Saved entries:

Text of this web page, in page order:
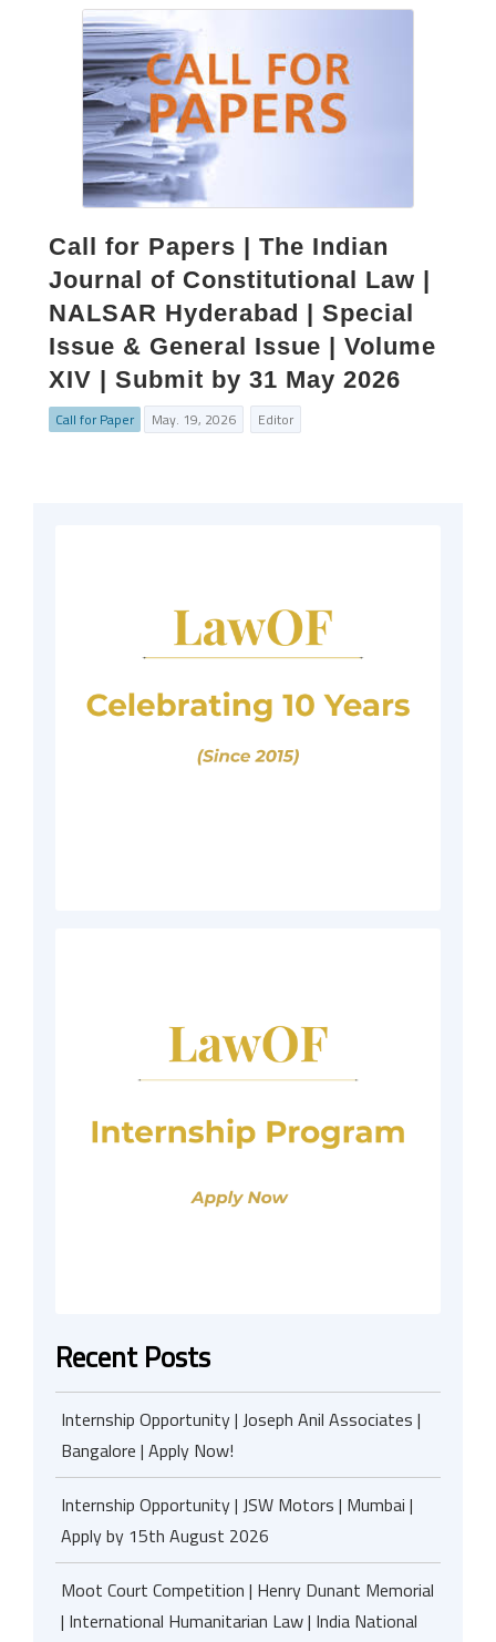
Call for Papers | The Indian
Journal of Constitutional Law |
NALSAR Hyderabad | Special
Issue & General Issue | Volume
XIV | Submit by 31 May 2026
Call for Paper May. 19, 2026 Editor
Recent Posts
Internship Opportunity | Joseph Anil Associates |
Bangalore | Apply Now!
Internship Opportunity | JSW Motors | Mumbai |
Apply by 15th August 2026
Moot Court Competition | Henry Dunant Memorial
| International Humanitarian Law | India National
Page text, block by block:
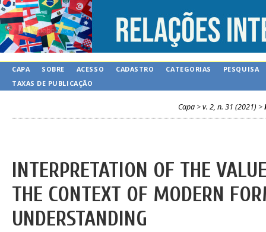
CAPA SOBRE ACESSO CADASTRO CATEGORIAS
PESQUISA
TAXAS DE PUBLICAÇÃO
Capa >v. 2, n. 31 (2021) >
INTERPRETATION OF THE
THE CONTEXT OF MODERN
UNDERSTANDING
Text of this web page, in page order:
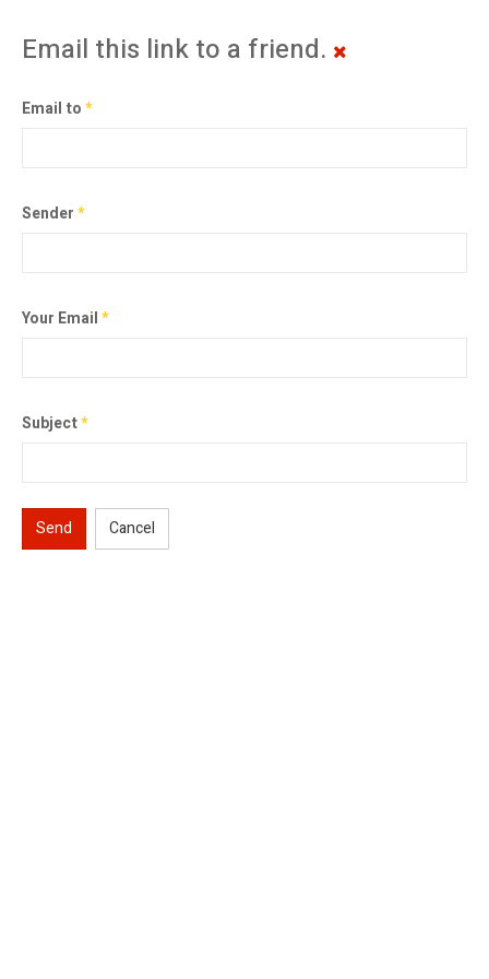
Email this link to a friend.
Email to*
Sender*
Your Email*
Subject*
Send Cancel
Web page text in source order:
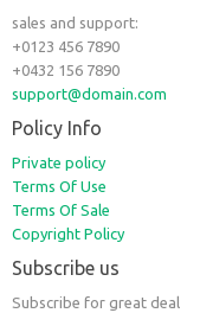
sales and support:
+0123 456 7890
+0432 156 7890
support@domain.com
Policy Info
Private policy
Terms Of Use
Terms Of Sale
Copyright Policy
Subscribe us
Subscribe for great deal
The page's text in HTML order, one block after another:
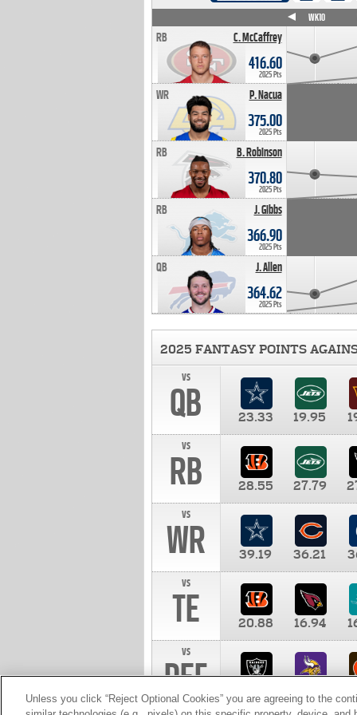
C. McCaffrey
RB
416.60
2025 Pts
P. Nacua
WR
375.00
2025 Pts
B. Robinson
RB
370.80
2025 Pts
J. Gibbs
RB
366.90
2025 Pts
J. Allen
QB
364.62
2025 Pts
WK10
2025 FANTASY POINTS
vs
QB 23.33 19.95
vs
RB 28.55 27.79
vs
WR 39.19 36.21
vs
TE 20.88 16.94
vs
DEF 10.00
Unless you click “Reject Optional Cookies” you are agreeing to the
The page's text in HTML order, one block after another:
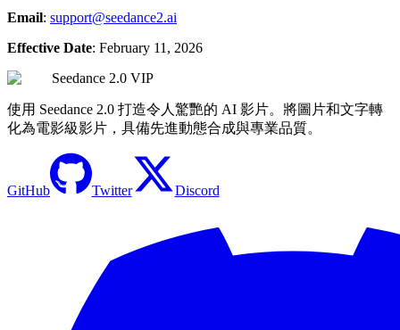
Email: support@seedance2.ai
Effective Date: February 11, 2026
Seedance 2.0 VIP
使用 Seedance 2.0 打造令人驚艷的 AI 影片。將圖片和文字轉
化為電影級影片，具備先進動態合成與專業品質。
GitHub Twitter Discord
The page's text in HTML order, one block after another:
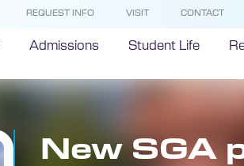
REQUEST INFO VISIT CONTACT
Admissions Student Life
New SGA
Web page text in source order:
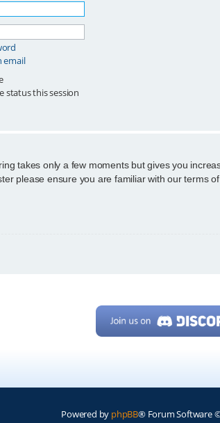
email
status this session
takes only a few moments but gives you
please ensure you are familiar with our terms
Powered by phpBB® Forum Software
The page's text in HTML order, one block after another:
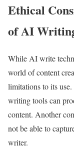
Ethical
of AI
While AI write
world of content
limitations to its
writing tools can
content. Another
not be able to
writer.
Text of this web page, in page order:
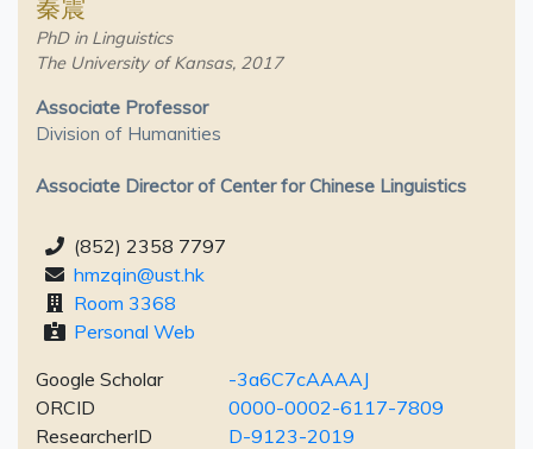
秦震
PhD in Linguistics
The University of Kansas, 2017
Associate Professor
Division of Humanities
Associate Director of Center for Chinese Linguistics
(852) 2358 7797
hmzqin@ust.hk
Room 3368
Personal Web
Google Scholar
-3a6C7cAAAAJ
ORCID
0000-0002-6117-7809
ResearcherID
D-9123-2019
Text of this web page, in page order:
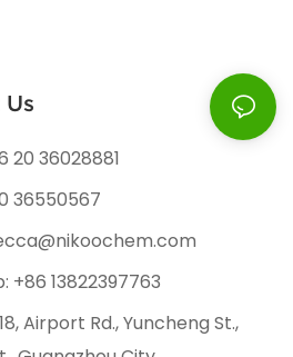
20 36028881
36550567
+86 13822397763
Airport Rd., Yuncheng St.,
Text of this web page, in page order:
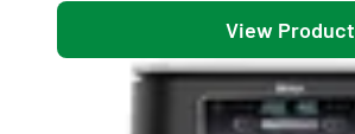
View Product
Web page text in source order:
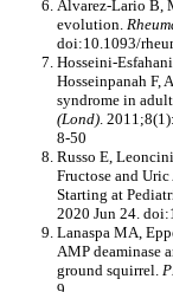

» The task
Please print every record exactly, leaving out the pictures.

» Answer to the problem
Text of this web page, in page order:
Call for Papers | The Indian
Journal of Constitutional Law |
NALSAR Hyderabad | Special
Issue & General Issue | Volume
XIV | Submit by 31 May 2026
Call for Paper May. 19, 2026 Editor
Recent Posts
Internship Opportunity | Joseph Anil Associates |
Bangalore | Apply Now!
Internship Opportunity | JSW Motors | Mumbai |
Apply by 15th August 2026
Moot Court Competition | Henry Dunant Memorial
| International Humanitarian Law | India National
Page text, block by block:
CAPA SOBRE ACESSO CADASTRO CATEGORIAS
PESQUISA
TAXAS DE PUBLICAÇÃO
Capa >v. 2, n. 31 (2021) >
INTERPRETATION OF THE
THE CONTEXT OF MODERN
UNDERSTANDING
Text of this web page, in page order:
Email this link to a friend.
Email to*
Sender*
Your Email*
Subject*
Send Cancel
Web page text in source order:
sales and support:
+0123 456 7890
+0432 156 7890
support@domain.com
Policy Info
Private policy
Terms Of Use
Terms Of Sale
Copyright Policy
Subscribe us
Subscribe for great deal
The page's text in HTML order, one block after another:
C. McCaffrey
RB
416.60
2025 Pts
P. Nacua
WR
375.00
2025 Pts
B. Robinson
RB
370.80
2025 Pts
J. Gibbs
RB
366.90
2025 Pts
J. Allen
QB
364.62
2025 Pts
WK10
2025 FANTASY POINTS
vs
QB 23.33 19.95
vs
RB 28.55 27.79
vs
WR 39.19 36.21
vs
TE 20.88 16.94
vs
DEF 10.00
Unless you click “Reject Optional Cookies” you are agreeing to the
The page's text in HTML order, one block after another:
Email: support@seedance2.ai
Effective Date: February 11, 2026
Seedance 2.0 VIP
使用 Seedance 2.0 打造令人驚艷的 AI 影片。將圖片和文字轉
化為電影級影片，具備先進動態合成與專業品質。
GitHub Twitter Discord
The page's text in HTML order, one block after another:
REQUEST INFO VISIT CONTACT
Admissions Student Life
New SGA
Web page text in source order:
email
status this session
takes only a few moments but gives you
please ensure you are familiar with our terms
Powered by phpBB® Forum Software
The page's text in HTML order, one block after another:
Ethical
of AI
While AI write
world of content
limitations to its
writing tools can
content. Another
not be able to
writer.
Text of this web page, in page order:
秦震
PhD in Linguistics
The University of Kansas, 2017
Associate Professor
Division of Humanities
Associate Director of Center for Chinese Linguistics
(852) 2358 7797
hmzqin@ust.hk
Room 3368
Personal Web
Google Scholar
-3a6C7cAAAAJ
ORCID
0000-0002-6117-7809
ResearcherID
D-9123-2019
Text of this web page, in page order:
20 36028881
36550567
+86 13822397763
Airport Rd., Yuncheng St.,
Text of this web page, in page order:
View Product
Web page text in source order:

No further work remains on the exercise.